The rate at which Irish households have reduced their debt is quite remarkable, surpassing most other countries – with household debt as a percentage of income having decreased by 33%.
Sales of new cars experienced a major turnaround in 2014, with 92,361 units sold, a 30% increase on the previous year. This buoyancy continuing through 2015, with 121,110 new private cars licensed, a rise of 31% for the year. Sales of second hand cars are also thriving, with almost 950,000 transactions in 2015, which was up 8% on 2014.
Retail sales excluding the motor trade are also improving; sales volume rose by 3.7% in 2014 while value increased by 1.5% indicating a significant upturn in activity. Retail sales growth accelerated further in 2015, with volume up by 6.7% in Q4, year-on-year, and value up 3.3%.

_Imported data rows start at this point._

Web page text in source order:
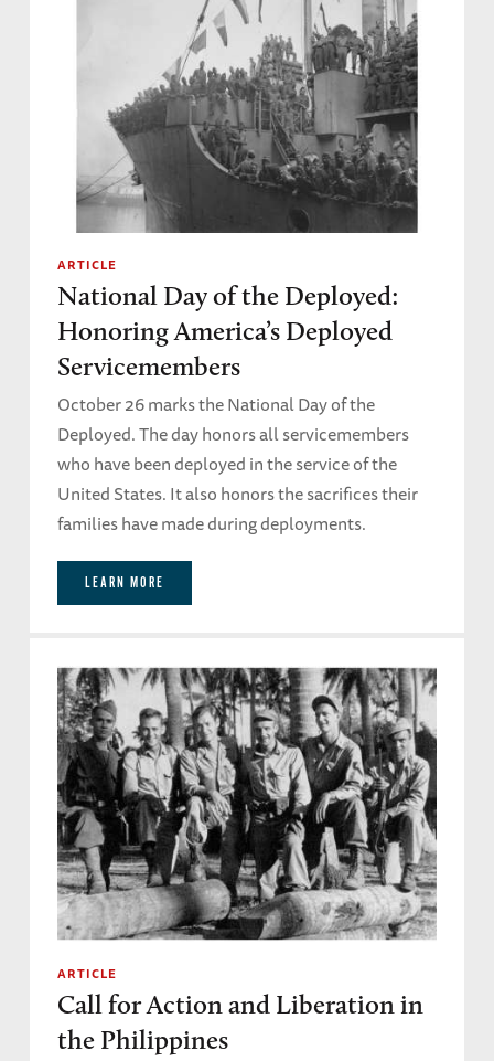
ARTICLE
National Day of the Deployed:
Honoring America’s Deployed
Servicemembers
October 26 marks the National Day of the
Deployed. The day honors all servicemembers
who have been deployed in the service of the
United States. It also honors the sacrifices their
families have made during deployments.
LEARN MORE
ARTICLE
Call for Action and Liberation in
the Philippines
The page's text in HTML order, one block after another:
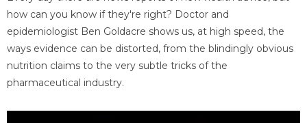
how can you know if they're right? Doctor and
epidemiologist Ben Goldacre shows us, at high speed, the
ways evidence can be distorted, from the blindingly obvious
nutrition claims to the very subtle tricks of the
pharmaceutical industry.
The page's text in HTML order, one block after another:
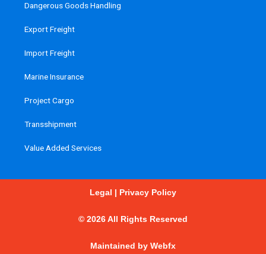
Dangerous Goods Handling
Export Freight
Import Freight
Marine Insurance
Project Cargo
Transshipment
Value Added Services
Legal Privacy Policy
© 2026 All Rights Reserved
Maintained by Webfx
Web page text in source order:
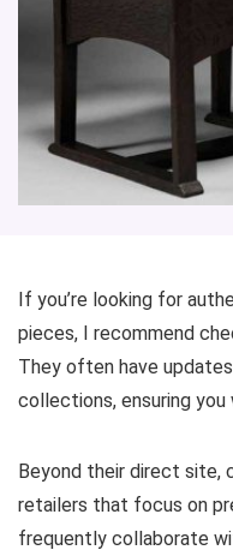
If you’re looking for
pieces, I recommend
They often have
collections, ensuring you
Beyond their direct site,
retailers that focus on
frequently collaborate
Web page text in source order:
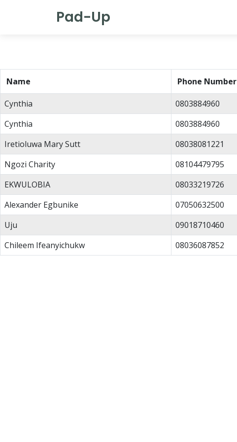
Pad-Up
Name Phone Number
Cynthia 0803884960
Cynthia
0803884960
Iretioluwa Mary Sutt
08038081221
Ngozi Charity
08104479795
EKWULOBIA
08033219726
Alexander Egbunike
07050632500
Uju
09018710460
Chileem Ifeanyichukw
08036087852
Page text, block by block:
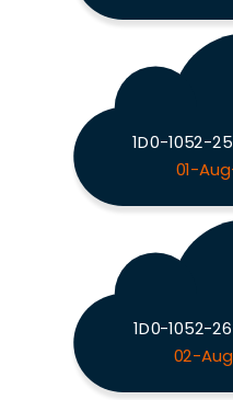
1D0-1052-
01-
1D0-1052-
02-
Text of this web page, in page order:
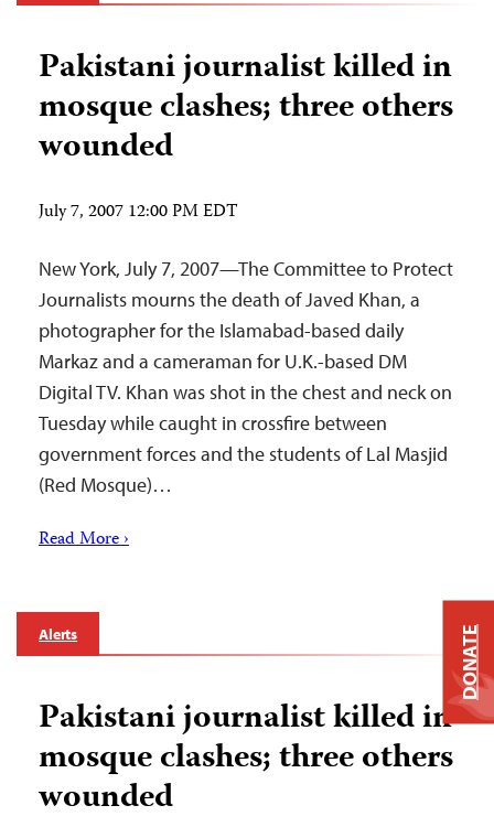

All product categories except fuel experienced growth in Q4 2015. Most remarkable is the significant growth displayed by sectors that have been particularly weak throughout the recession, such as bars and newsagents. In summary:
- Food sales up 4.5% in volume and up 3.3% in value;
- Non-specialised stores (supermarkets) up 4.8% in volume and 3.6% in value;
- Fuel down -2.0% in volume and down -10.8% in value;
- Clothing, footwear & textiles up 7.4% in volume and 4.1% in value;
- Household equipment up 10.1% in volume and 6.1% in value;
- Department stores up 8.8% in volume and 5.6% in value;
- Pharmaceuticals and cosmetics up 7.4% in volume and 3.7% in value;
- Bar sales up 5.8% in volume and up 6.4% in value.
- Books, newspapers, stationery up 1.3% in volume and 2.8% in value;
Overall, retail sales are back on a strong growth path, getting stronger in each successive quarter of 2015. This positive momentum bodes well for continuing growth through the rest of 2016 and into future years, reflecting the broad-based strengthening of the economic fundamentals in the Irish consumer market.
Mary Lambkin, Professor of Marketing, UCD Smurfit School, and one of the authors of the Monitor, said: “Consumer spending accounts for over 50% of GNP in Ireland and is a critical factor in driving recovery in the economy. The level of consumer spending is fundamentally dependent on the amount of disposable income circulating, and this has increased significantly in the last year as a result of more people at work. In fact, the increase in disposable income last year was back to the sort of level that we have not seen since the Celtic Tiger years. This increase in incomes, together with greater availability of credit, is leading to accelerated spending on many categories of goods and services."
Tom Trainor, Chief Executive, The Marketing Institute, said: “Despite massive national debt and a shaky banking system, it is great to see consumer confidence reaching its highest level in a decade, as this is driving spending which is in turn enabling many businesses to grow and expand employment.”